After the trace buffers from each individual component of the system are merged (e.g., 313) and the stored events are analyzed (e.g., 326), the errors and possibly warnings are corrected by recoding (328) where necessary. Once the recoding has been conducted, the software code resumes operation, and if errors, warning, and messages are still present, the events return to being analyzed (326) in search of a solution to correct the errors.
The tracing of the program code in each component of the system is preferably always enabled. Should a catastrophic error be discovered, all trace buffers are automatically collected. This collection of all trace buffers may also occur in the event of an authorized user-generated request. Collection of the buffers is preferably directed to non-volatile storage that may be accessed at a later time. After subsequent retrieval from non-volatile storage to an off-board destination, post processing of the buffers occurs. Collection of trace buffers also minimizes the need for re-creation of a catastrophic event should a catastrophic error occur.
By providing the separate buffers 214, the present invention ensures that no component consumes buffer resources needed by other components. Separate buffers 214 for error, warnings, and messages further ensures that more commonly occurring events are prohibited from overwriting more critical events.

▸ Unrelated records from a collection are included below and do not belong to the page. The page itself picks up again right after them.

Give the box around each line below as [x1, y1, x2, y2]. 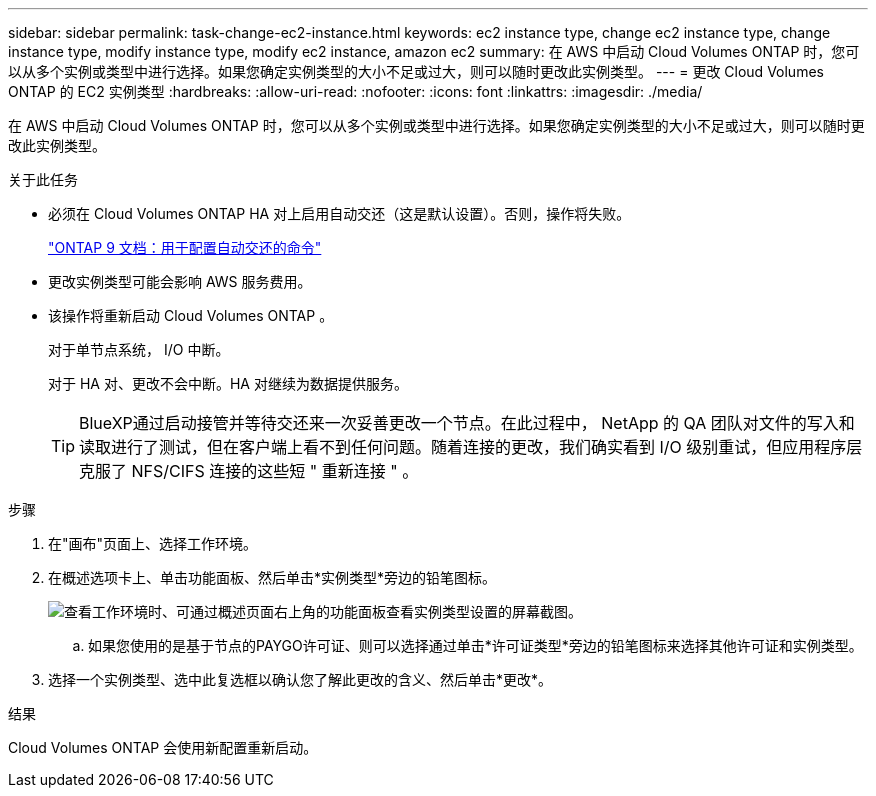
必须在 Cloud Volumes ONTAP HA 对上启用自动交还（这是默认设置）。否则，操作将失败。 [48, 205, 631, 222]
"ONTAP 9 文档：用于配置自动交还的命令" [48, 239, 322, 256]
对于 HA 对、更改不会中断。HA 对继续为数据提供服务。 [48, 375, 408, 392]
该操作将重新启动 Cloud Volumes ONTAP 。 [48, 307, 334, 324]
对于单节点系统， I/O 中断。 [48, 341, 230, 358]
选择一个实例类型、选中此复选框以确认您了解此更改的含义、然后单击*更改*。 [48, 671, 553, 688]
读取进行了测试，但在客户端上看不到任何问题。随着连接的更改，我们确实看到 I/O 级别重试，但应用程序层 [79, 437, 863, 457]
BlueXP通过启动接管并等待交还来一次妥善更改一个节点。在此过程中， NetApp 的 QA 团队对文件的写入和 [79, 413, 855, 433]
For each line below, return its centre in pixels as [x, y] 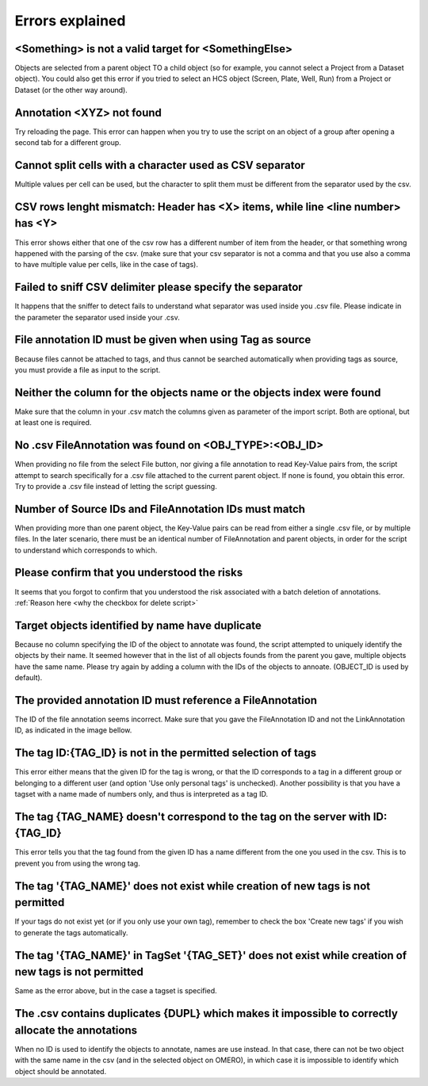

FIG. 5 provides a method 500 of merging events stored in separate buffers 412, 416, and 420 of the present invention. The method 500 starts 502 and the tracing facility obtains 504 the merge parameters. For instance, the merge parameters may indicate how many buffers will be merged and the locations where the merged buffers will be stored. The merge parameters may be set at the time of coding of the program, or may be set by user input. After the merge parameters have been obtained 504, the buffers that are to be merged are located 506. These may include the three separate buffers (e.g., 412, 416, and 420) as described earlier.
The method 500 then merges 508 the contents of these separate buffers into one single buffer. The events stored in separate buffers that are merged together 508 are preferably organized 510 according to the time stamp each has previously received. This allows the user to evaluate each event in the order the event occurred. The contents of the merged buffer are then provided 512 to the user, typically by screen dump or printing. The user is able to then examine the content of the merged events and prioritize the importance of each event found by the tracing facility of the present invention.
The present invention may be embodied in other specific forms without departing from its spirit or essential characteristics. The described embodiments are to be considered in all respects only as illustrative and not restrictive. The scope of the invention is, therefore, indicated by the appended claims rather than by the foregoing description. All changes which come within the meaning and range of equivalency of the claims are to be embraced within their scope.